A number of prominent University and Medical School administrators hold both degrees. George Q. Daley ’82, dean of the medical school, David E. Golan, dean of basic science and graduate education, and Barrett J. Rollins, faculty dean of academic programs at Dana-Farber Cancer Institute, have all earned M.D. and Ph.D. degrees. University Provost Alan M. Garber ’76 also holds both an M.D. and a Ph.D. in Economics.
Wolfram Goessling, co-director of the Harvard-MIT Division of Health Sciences and Technology, also holds an M.D.-Ph.D. He said it has helped bolster his research and administrative career.
“For me, to be able to get rigorous training in basic science—in parallel and in connection with medical training—has been helpful to hopefully be effective and efficient as a researcher,” Goessling said.
Walensky agreed that the clinical training graduates receive in medical school “really informs” their research.
“It gives them insight and qualifications that, in many ways, allows them to lead, because they know what’s going on in both spheres,” he said.
One further benefit to the program, according to some students, is its social element. M.D.-Ph.D. student Senan Ebrahim ’12, who is currently in his fifth year of the program, said that the rigors of the program allow students to bond.
“We got very close, because, in a way, what kind of nut-job would want to do this? We all have that vision for what our career is going to be like, that desire to help people in a particular way,” Ebrahim said.
Roughly 90 percent of M.D.-Ph.D. students in the joint program pursue graduate work in the sciences. But the other 10 percent—those that complete Ph.D.s in the social sciences or humanities—represent a growing portion of the program due to Walensky’s increased focus on funding interdisciplinary work.

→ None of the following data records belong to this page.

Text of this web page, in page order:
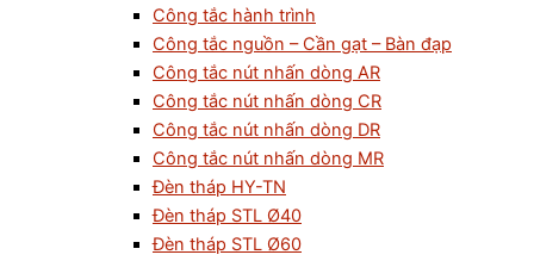
Công tắc hành trình
Công tắc nguồn – Cần gạt – Bàn đạp
Công tắc nút nhấn dòng AR
Công tắc nút nhấn dòng CR
Công tắc nút nhấn dòng DR
Công tắc nút nhấn dòng MR
Đèn tháp HY-TN
Đèn tháp STL Ø40
Đèn tháp STL Ø60
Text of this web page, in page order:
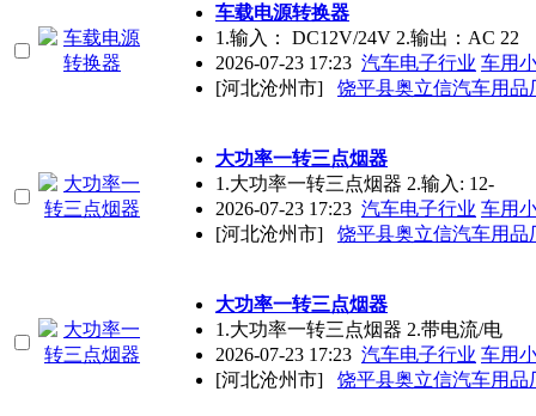
车载电源转换器
1.输入： DC12V/24V 2.输出：AC 22
2026-07-23 17:23 汽车电子行业 车用
[河北沧州市]
饶平县奥立信汽车用品
大功率一转三点烟器
1.大功率一转三点烟器 2.输入: 12-
2026-07-23 17:23 汽车电子行业 车用
[河北沧州市]
饶平县奥立信汽车用品
大功率一转三点烟器
1.大功率一转三点烟器 2.带电流/电
2026-07-23 17:23 汽车电子行业 车用
[河北沧州市]
饶平县奥立信汽车用品
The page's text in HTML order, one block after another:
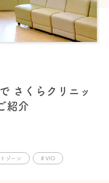
さくらクリニッ
紹介
ゾーン # VIO
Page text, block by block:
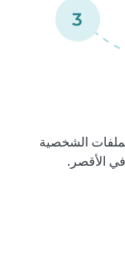
3
الشخصية
الأقصر.
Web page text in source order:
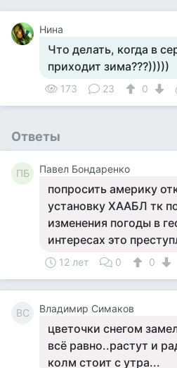
Нина
Что делать, когда в
приходит зима???)))))
173 23 0
Ответы
ПБ Павел Бондаренко
попросить америку
установку ХААБЛ тк
изменения погоды в
интересах это
12 лет 0 0
ВС Владимир Симаков
цветочки снегом
всё равно..растут и
колм стоит с утра...
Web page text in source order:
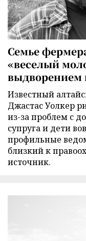
Семье
«веселый
выдворением
Известный
Джастас Уолкер
из-за проблем с
супруга и дети
профильные
близкий к
источник.

In the past several years, an increase in both private and federal funding has allowed the program to double the number of admits interested in pursuing graduate work outside of the sciences, Walensky said. The most popular social science areas of study students pursue include medical anthropology, health policy, history of science, and economics.
Perhaps no student is a better example of this expansion than Katherine D. van Schaik ’08, who will graduate with her M.D. and a Ph.D. in Classics this year. Her dissertation focuses on “medical decision-making in Greco-Roman antiquity.”

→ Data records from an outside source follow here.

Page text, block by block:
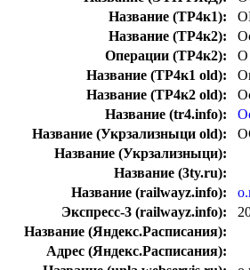
Название (ТР4к1):
Название (ТР4к2):
Операции (ТР4к2):
О
Название (ТР4к1 old):
Название (ТР4к2 old):
Название (tr4.info):
Название (Укрзализныци old):
Название (Укрзализныци):
Название (3ty.ru):
Название (railwayz.info):
Экспресс-3 (railwayz.info):
Название (Яндекс.Расписания):
Адрес (Яндекс.Расписания):

To complete her thesis, van Schaik followed a path different from the typical M.D.-Ph.D. timeline. After two years each at medical and graduate school respectively, she returned for a third year of clinical work at the medical school. Most recently, she pursued research for her dissertation for three years and then completed a fourth year of medical school.

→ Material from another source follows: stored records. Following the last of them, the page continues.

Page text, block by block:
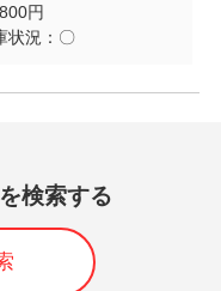
円
状況： 〇
検索する
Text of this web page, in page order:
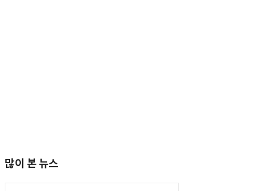
많이 본 뉴스
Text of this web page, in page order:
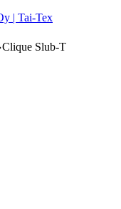
Clique Slub-T
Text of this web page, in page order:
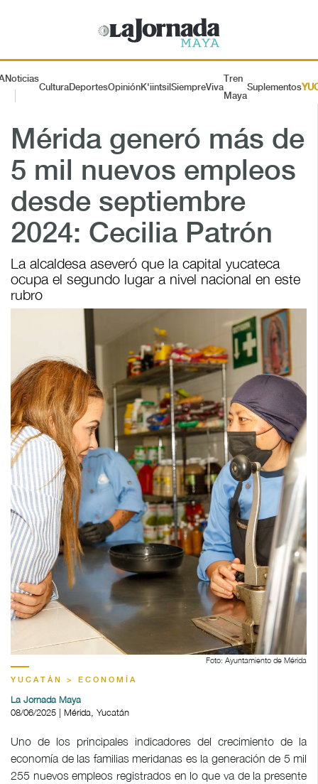
Noticias
CulturaDeportesOpiniónK'iintsil SiempreViva
Tren
Maya
Suplementos
Mérida generó más de
5 mil nuevos empleos
desde septiembre
2024: Cecilia Patrón
La alcaldesa aseveró que la capital yucateca
ocupa el segundo lugar a nivel nacional en este
rubro
Foto: Ayuntamiento de Mérida
YUCATÁN > ECONOMÍA
La Jornada Maya
08/06/2025 | Mérida, Yucatán
Uno de los principales indicadores del crecimiento de la
economía de las familias meridanas es la generación de 5 mil
255 nuevos empleos registrados en lo que va de la presente

This spring, across less than two weeks, van Schaik will defend an honors thesis at the medical school and her dissertation at GSAS.
“I’m very grateful that Harvard has allowed me to pursue a combined course of study, which is not possible to do at many places,” van Schaik said. “The administration at GSAS and the Medical School allowed me to move back and forth between programs because I wanted a truly integrated course of study.”
Walensky said managing the humanities, social sciences, and natural sciences tracks has been challenging during his time as director.
“One of the things we worked really hard on in the past couple of years is to streamline that,” he said. “So not only do our basic science students get accepted up front through one application process—now, nearly all social science students have the benefit of that as well.”
Walensky said van Schaik’s path typifies the broad academic possibilities available through Harvard's program.
“She’s broken down a lot of barriers, from radiology, to classics, to religion. She’s forged her own path, and she’s the poster child for what’s unique about Harvard,” he said.
This article has been revised to reflect the following correction:
CORRECTION: April 10, 2018
A previous version of this article indicated that Katherine D. van Schaik ’08 will graduate with her M.D. and a Ph.D. in Classics next year. In fact, as was noted elsewhere correctly in the story, she will graduate with her M.D. and Ph.D. this year.